I like that many of the characters, even those in the supporting roles, are believable and feel like fully formed people rather than simply a few characteristics fitting an immediate story purpose. The show can even make you feel for the criminals on occasion, as in “Numb And Number,” when a father stabs a man who was with his daughter. And one of the criminals in “Czech Bouncer” is someone you end up really feeling for. And Danny’s reaction to him is equally moving.

This season features some excellent guest star performances. In “Raging Bulls,” Kevin Dillon plays a rookie cop who gets into trouble. This is one of the season’s most interesting episodes, involving cops shooting other cops during a foot chase. It also brings up some personal stuff involving members of the precinct. (Kevin Dillon reprises the role in a later episode.) And “The Big Bang Theory” features a fantastic guest star performance by Caroline Aaron (an actor I’ve loved in several Woody Allen films). Terrence Howard (here credited as Terrence Dashon Howard) gives a great performance as AJ in “What’s Up, Chuck?” Though I can’t help but laugh when after admitting to a murder he says, “I don’t even deserve that juice,” referring to a drink Diane had taken from him at the beginning of the scene. Dick Miller (an actor I am always happy to see) has a small role in “I’ll Draw You A Map,” and is excellent.

This show is also good at providing details that indicate character without immediately explaining precisely what those details mean.

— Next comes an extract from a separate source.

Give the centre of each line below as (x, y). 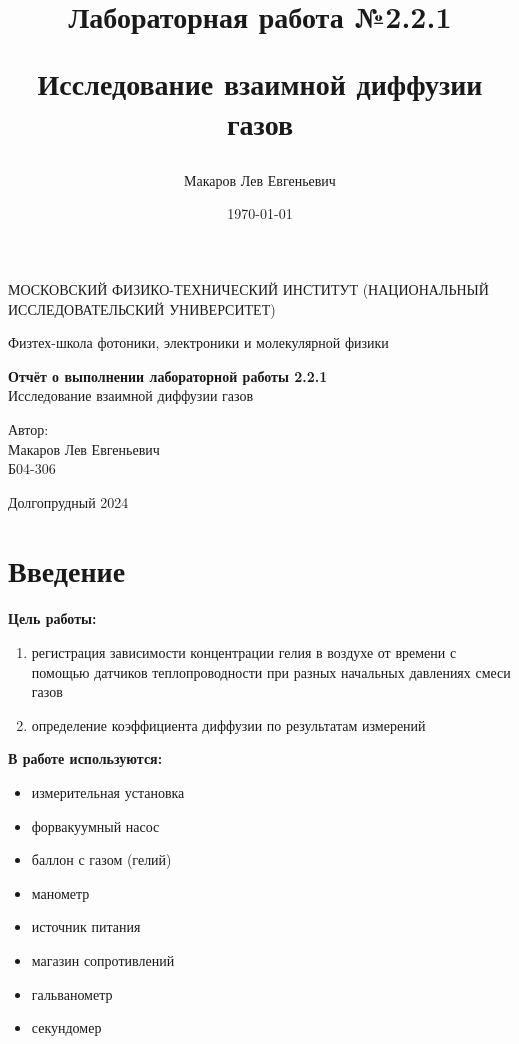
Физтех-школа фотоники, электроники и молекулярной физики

For example, when Danny is agitated about certain things, he tends to grab pens and paperclips and such, and stuff them in his pockets. We see it fairly early in the season, and then again in the penultimate episode. We get a feel for what he’s doing without knowing the specifics, and that’s rather unusual for a television program.

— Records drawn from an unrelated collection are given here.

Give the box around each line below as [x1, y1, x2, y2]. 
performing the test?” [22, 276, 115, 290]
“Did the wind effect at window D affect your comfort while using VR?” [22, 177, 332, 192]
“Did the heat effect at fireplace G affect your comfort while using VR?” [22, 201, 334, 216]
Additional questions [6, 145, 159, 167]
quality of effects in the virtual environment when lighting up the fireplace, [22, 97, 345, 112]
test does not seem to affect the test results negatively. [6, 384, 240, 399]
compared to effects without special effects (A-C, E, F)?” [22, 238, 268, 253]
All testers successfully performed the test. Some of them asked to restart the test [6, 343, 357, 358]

The only major weakness of the series is the music. Usually it’s obnoxious and loud only in the establishing shots. But every once in a while, it intrudes on what would otherwise be a good moment. The most egregious example is at the end of the episode titled “Grime Scene,” when Diane buys a bottle of alcohol. The dramatic music that plays as she makes her purchase is awful. Usually the show is good about not punching a point, but here it fails. And there is one surprisingly weak episode, “Tain’t Misbehavin’” (and no, the incredibly stupid title isn’t all that’s wrong with this one).

Those minor points don’t detract all that much from what is an excellent season, with some exciting storylines that continue through many episodes. And I am looking forward to revisiting Season 7.

NYPD Blue stars Dennis Franz, Rick Schroder, James McDaniel, Kim Delaney, Gordon Clapp, Nicholas Turturro, Andrea Thompson, Bill Brochtrup, Jimmy Smits and Sharon Lawrence.

NYPD Blue Season 6 was released on June 24, 2014 through Shout! Factory. The six-disc set contains no special features.